> _Activity_: Please give back an exact reproduction of the lines from the one with "are [167, 109]" through the end of the entries below, and no others.

> _The data_:
╔══
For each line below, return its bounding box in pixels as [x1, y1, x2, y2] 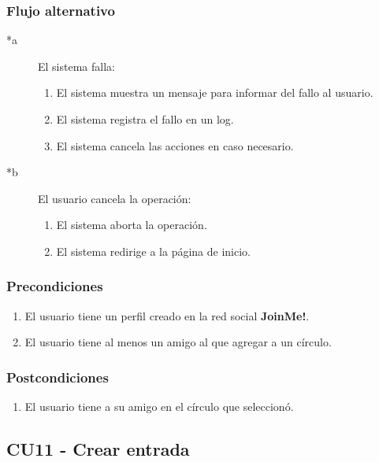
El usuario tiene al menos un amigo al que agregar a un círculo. [24, 334, 332, 350]
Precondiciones [6, 276, 103, 296]
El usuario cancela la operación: [38, 190, 191, 206]
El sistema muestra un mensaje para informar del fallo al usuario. [56, 84, 373, 101]
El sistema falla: [38, 57, 115, 74]
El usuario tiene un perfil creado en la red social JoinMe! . [24, 307, 310, 323]
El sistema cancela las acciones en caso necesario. [56, 137, 294, 153]
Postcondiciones [6, 367, 109, 386]
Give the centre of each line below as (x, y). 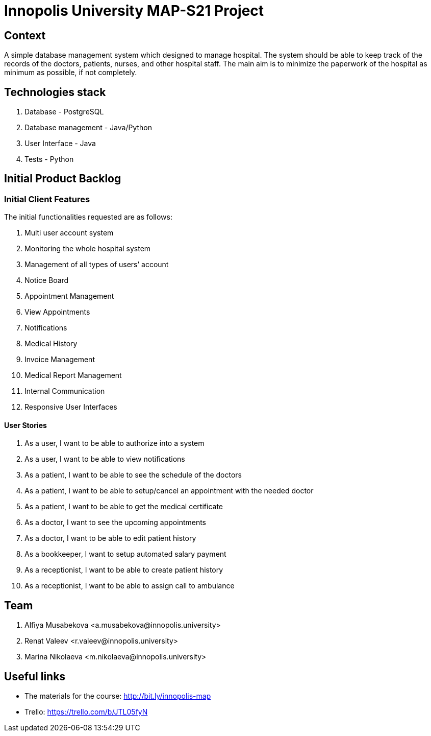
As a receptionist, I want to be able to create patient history (124, 570)
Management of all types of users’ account (97, 265)
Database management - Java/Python (88, 128)
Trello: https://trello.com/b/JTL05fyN (86, 712)
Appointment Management (69, 296)
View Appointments (57, 312)
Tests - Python (49, 159)
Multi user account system (69, 233)
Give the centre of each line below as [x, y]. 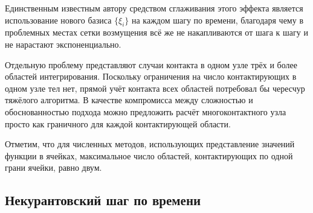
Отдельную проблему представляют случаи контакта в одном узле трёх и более [151, 64]
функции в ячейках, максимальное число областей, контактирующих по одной [149, 155]
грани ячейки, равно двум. [53, 167]
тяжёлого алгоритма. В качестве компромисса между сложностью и [129, 100]
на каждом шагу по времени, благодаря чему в [217, 20]
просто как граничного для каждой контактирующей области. [118, 123]
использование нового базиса [58, 20]
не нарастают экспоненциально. [63, 44]
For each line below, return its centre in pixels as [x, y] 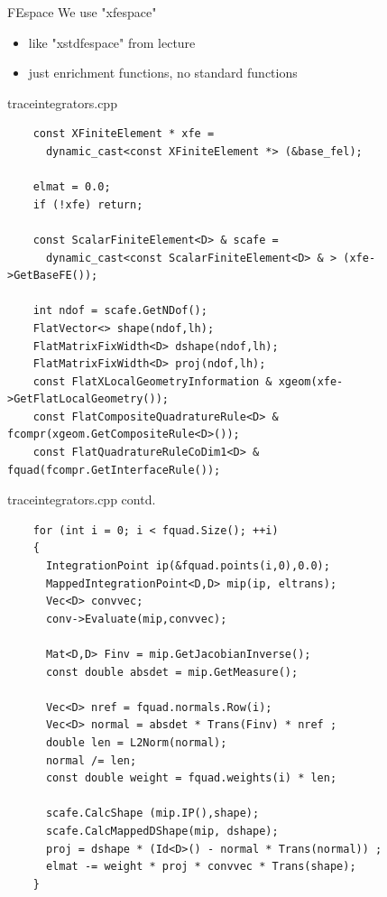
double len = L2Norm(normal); [136, 742]
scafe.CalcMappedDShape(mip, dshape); [162, 831]
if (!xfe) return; [88, 204]
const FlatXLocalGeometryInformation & [152, 381]
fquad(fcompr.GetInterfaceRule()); [114, 470]
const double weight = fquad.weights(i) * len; [191, 778]
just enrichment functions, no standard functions [163, 73]
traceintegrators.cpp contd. [82, 499]
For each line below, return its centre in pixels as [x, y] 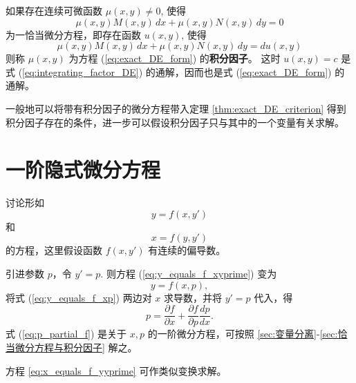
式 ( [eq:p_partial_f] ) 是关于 [66, 334]
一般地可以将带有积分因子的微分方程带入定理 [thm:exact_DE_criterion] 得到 [176, 108]
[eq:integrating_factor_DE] [81, 71]
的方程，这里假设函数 [54, 250]
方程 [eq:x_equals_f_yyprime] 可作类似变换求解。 [116, 370]
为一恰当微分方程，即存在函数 [73, 34]
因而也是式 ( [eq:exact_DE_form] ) [258, 71]
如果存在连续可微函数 [54, 10]
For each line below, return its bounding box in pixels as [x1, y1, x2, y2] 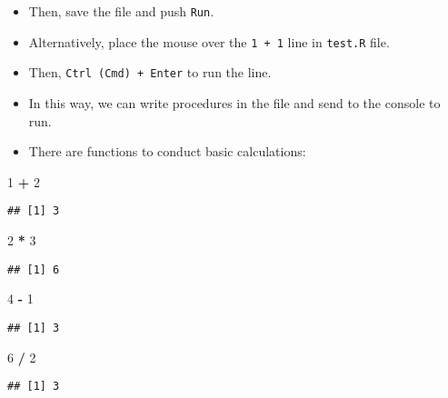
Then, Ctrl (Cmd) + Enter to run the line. [28, 63, 272, 82]
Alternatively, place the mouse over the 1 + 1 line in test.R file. [28, 32, 390, 51]
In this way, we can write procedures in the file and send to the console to [28, 93, 441, 112]
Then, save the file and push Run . [28, 2, 214, 20]
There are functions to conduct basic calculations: [28, 142, 306, 161]
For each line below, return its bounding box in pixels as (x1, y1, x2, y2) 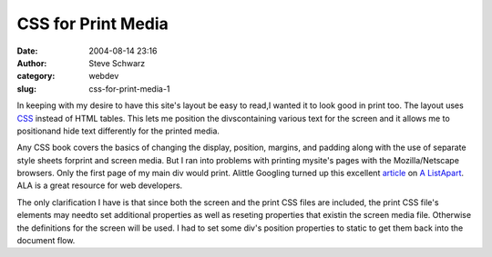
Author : (16, 57, 47, 68)
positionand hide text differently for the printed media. (16, 125, 220, 136)
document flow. (16, 235, 76, 246)
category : (16, 71, 56, 82)
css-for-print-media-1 (88, 83, 170, 94)
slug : (16, 83, 36, 94)
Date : (16, 45, 38, 56)
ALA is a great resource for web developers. (16, 180, 183, 191)
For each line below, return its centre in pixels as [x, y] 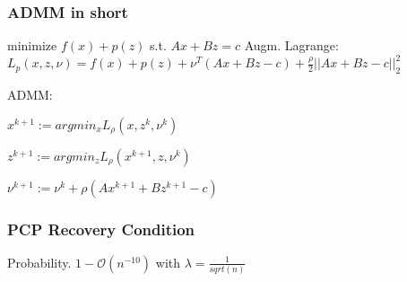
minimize [32, 45]
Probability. [39, 262]
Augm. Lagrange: [291, 45]
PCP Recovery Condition [101, 229]
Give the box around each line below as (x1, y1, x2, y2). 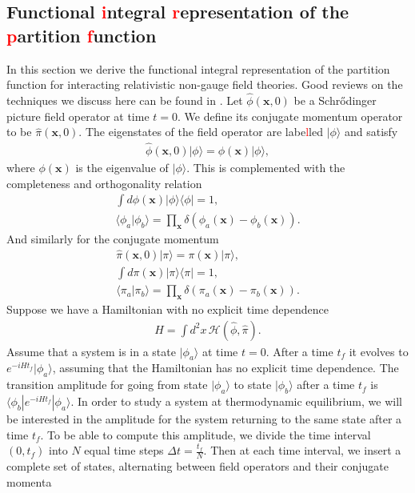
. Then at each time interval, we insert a (203, 442, 401, 459)
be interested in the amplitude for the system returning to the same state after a (6, 411, 402, 427)
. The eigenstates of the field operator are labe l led (78, 123, 323, 140)
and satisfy (344, 123, 398, 140)
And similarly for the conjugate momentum (6, 230, 219, 247)
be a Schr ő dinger (293, 92, 377, 108)
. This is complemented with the (186, 159, 345, 176)
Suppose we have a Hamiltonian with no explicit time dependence (6, 300, 329, 317)
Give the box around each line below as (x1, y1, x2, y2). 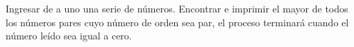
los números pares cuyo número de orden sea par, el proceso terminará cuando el (6, 15, 349, 29)
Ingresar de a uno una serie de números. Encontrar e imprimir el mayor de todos (6, 1, 348, 15)
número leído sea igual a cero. (6, 28, 132, 43)
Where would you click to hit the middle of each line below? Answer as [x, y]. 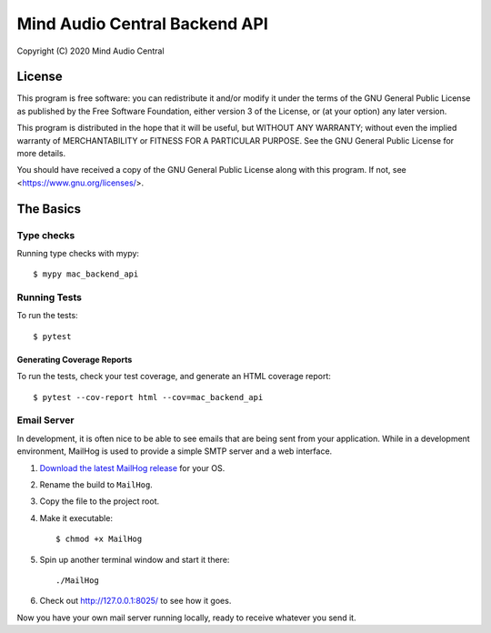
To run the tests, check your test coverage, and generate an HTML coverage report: [174, 377]
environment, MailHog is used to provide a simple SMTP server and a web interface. [175, 451]
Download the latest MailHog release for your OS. [132, 467]
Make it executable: [76, 517]
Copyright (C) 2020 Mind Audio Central [90, 51]
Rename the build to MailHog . [96, 484]
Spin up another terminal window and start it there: [135, 559]
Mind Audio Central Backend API [142, 24]
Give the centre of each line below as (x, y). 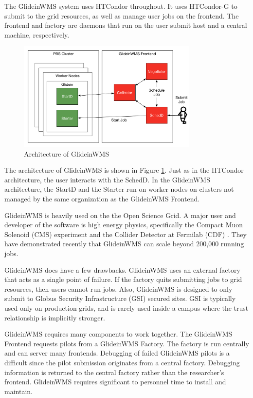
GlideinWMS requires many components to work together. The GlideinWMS (118, 334)
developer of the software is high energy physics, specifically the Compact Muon (124, 225)
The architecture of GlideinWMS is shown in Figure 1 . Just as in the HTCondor (124, 170)
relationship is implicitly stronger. (55, 317)
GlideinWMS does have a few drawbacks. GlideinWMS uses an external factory (122, 269)
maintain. (18, 391)
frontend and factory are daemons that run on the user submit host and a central (126, 25)
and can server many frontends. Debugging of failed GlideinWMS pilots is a (117, 353)
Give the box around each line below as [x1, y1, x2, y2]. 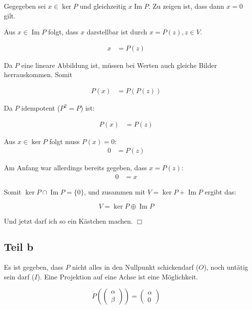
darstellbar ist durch [86, 27, 148, 37]
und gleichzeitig [80, 1, 126, 11]
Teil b [4, 239, 34, 254]
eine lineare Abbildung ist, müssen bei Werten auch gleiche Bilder [21, 60, 217, 70]
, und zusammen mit [84, 186, 146, 196]
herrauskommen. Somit [4, 69, 72, 80]
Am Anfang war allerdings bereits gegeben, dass [4, 163, 147, 173]
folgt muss [49, 136, 80, 146]
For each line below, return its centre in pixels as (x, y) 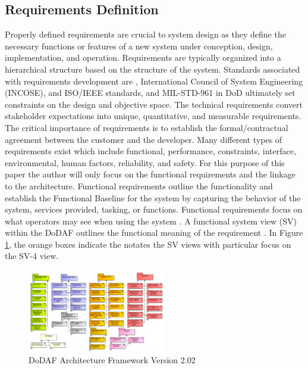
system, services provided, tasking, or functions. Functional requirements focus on (154, 209)
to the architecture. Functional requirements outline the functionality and (139, 185)
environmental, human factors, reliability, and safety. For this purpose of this (145, 162)
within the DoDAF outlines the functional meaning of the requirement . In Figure (154, 233)
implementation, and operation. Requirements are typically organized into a (143, 57)
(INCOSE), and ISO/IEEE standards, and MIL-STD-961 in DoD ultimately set (150, 93)
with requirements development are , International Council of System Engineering (154, 81)
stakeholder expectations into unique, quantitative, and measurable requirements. (153, 116)
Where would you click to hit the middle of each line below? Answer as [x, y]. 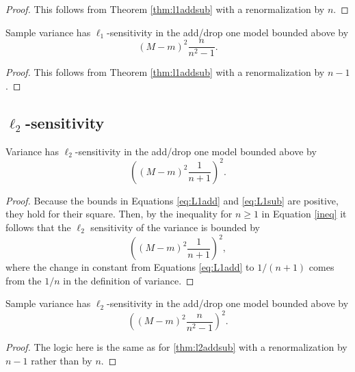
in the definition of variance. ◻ [129, 280]
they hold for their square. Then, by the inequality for [119, 214]
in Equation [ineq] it [304, 214]
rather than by [62, 360]
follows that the [38, 227]
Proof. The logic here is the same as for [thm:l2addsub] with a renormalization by [176, 347]
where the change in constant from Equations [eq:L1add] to [130, 267]
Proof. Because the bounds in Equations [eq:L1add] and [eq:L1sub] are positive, [172, 200]
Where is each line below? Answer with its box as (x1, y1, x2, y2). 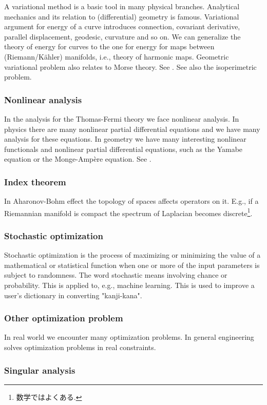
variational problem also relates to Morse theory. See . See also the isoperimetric (4, 61, 257, 72)
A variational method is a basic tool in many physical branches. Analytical (4, 1, 240, 11)
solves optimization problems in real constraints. (4, 342, 156, 352)
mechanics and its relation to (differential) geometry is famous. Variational (4, 11, 239, 22)
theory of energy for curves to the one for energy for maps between (4, 41, 215, 52)
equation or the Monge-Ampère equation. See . (4, 153, 151, 164)
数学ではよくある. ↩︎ (16, 391, 82, 402)
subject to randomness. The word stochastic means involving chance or (4, 269, 227, 280)
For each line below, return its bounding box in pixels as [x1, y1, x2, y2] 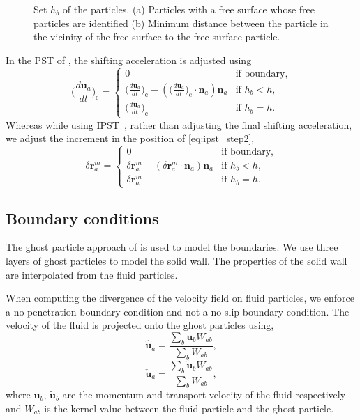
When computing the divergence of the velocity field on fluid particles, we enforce [6, 290, 354, 305]
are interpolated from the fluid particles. [6, 267, 178, 281]
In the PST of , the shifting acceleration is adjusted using [6, 52, 252, 67]
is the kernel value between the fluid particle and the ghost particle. [44, 400, 334, 415]
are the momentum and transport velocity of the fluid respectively [62, 387, 346, 402]
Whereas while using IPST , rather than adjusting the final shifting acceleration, [6, 117, 352, 132]
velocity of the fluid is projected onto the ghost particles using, [6, 318, 274, 332]
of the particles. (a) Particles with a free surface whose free [62, 2, 315, 16]
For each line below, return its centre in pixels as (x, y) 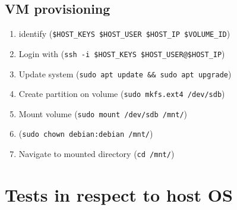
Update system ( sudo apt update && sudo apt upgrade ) (125, 73)
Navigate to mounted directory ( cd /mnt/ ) (97, 154)
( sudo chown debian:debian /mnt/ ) (86, 134)
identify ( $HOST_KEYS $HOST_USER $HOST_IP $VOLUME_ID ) (124, 34)
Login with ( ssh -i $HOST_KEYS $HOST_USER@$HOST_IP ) (122, 53)
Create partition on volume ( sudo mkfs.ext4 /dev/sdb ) (122, 94)
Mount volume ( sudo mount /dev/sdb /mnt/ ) (103, 113)
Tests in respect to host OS (119, 194)
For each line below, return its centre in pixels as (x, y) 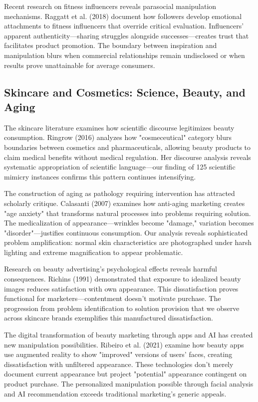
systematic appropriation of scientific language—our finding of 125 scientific (120, 167)
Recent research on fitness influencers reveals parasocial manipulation (110, 6)
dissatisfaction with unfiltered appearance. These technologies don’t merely (119, 364)
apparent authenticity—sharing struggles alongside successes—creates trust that (127, 35)
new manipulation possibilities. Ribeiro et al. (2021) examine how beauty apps (124, 344)
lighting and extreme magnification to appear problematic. (94, 252)
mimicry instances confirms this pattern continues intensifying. (100, 176)
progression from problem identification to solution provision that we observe (122, 308)
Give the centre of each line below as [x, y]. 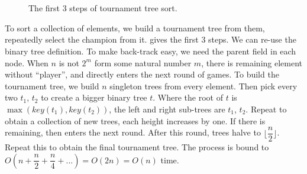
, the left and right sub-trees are [167, 109]
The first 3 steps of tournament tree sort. [103, 8]
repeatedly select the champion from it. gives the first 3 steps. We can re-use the [151, 39]
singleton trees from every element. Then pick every [203, 86]
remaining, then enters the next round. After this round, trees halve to [133, 132]
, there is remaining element [252, 62]
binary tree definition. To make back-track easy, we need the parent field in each [151, 51]
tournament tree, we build [52, 86]
╚══
> _Written solution_:
, the left and right sub-trees are [167, 109]
The first 3 steps of tournament tree sort. [103, 8]
repeatedly select the champion from it. gives the first 3 steps. We can re-use the [151, 39]
singleton trees from every element. Then pick every [203, 86]
remaining, then enters the next round. After this round, trees halve to [133, 132]
, there is remaining element [252, 62]
binary tree definition. To make back-track easy, we need the parent field in each [151, 51]
tournament tree, we build [52, 86]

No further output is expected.